Upgrade from Barrier Breaker 14.07 to latest 21.02 (WD My Net N750)

I have experienced similar issues with MyNet n750 upgraded to 21.02.2. I started out by using the sysupgrade firmware to go from 19.07.1 to 21.02.2. It initially appeared to work properly but after changing some settings and rebooting a few times I was no longer able to web into it. I reset and flashed the router multiple times and invariably the web interface would stop working while trying to configure it, either it was unresponsive or it prompted with "Bad Gateway". My last attempt was to boot into "Emergency Room" and use the factory firmware, then sysupgrade. Thinking it might be related to the new LuCI interface and based on the release note for 19.07.9, I installed luci-compat and it appears that uhttpd-mod-ubus in included in the image. But that resulted in the same issues with the web interface.

I flashed it to back to 19.07 (19.07.9) using the Emergency Room and had no issues configuring the device.

2 Likes

I can report the same exact experience with my WD N750 on 21.02. I downgraded back to 19.07 and the issues have resolved.

2 Likes

Has anyone tried 21.02.3?

1 Like

I upgraded from 19.07.9 to 22.03.0 RC1 last night on my N750, kept settings.

It has been 24 hours, so far no signs of the SquashFS errors in the kernel log. I will keep monitoring, as previously the errors didn’t appear until a few days running on 21.02.01.

So far, so good.

1 Like

Did settings for 22.03.0-rc1 survive when rebooting the N750 ?

Yes, survived all reboots.

1 Like

Hmm, I maybe spoke too soon. Woke up this morning to no Internet, router is in a boot loop. The router was scheduled via cron to reboot last night, perhaps that reboot caused the issue. The router survived multiple soft reboot earlier in the week, unsure why this might be different.

The cause of this issue is very likely related to the previously reported SquashFS corruption problem, referenced here - and here.

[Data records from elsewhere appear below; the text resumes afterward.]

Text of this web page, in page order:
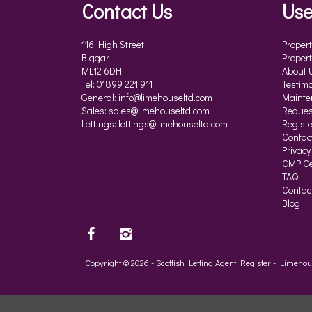
Contact Us
116 High Street
Biggar
ML12 6DH
Tel: 01899 221 911
General: info@limehouseltd.com
Sales: sales@limehouseltd.com
Lettings: lettings@limehouseltd.com
About
CMP
TAQ
Blog
Copyright © 2026 - Scottish Letting Agent Register -

Could unitialised clock be the reason for boot cycle? Periodic reboot.

This linked issue is related to a cron setting.

  • The poster noted that the device was working and soft booted multiple times before issues
    • All others noted something similar
  • In any case, it worked in version 19
  • In my case, I'm sure I don't have a bad cron config

I'm testing the latest OpenWRT Snapshot (r20029-3c06a344e9), running the 5.15.50 kernel via testing mode on a WD N750, but observed the same SquashFS errors upon initial boot after flash.

Update: Possible improvement! After a reboot, no errors and there have been no errors for past 7 days. No issues on second reboot after 7 day uptime either. In the past on OpenWRT 21 and 22 I would see a few SquashFS errors immediately upon reboot.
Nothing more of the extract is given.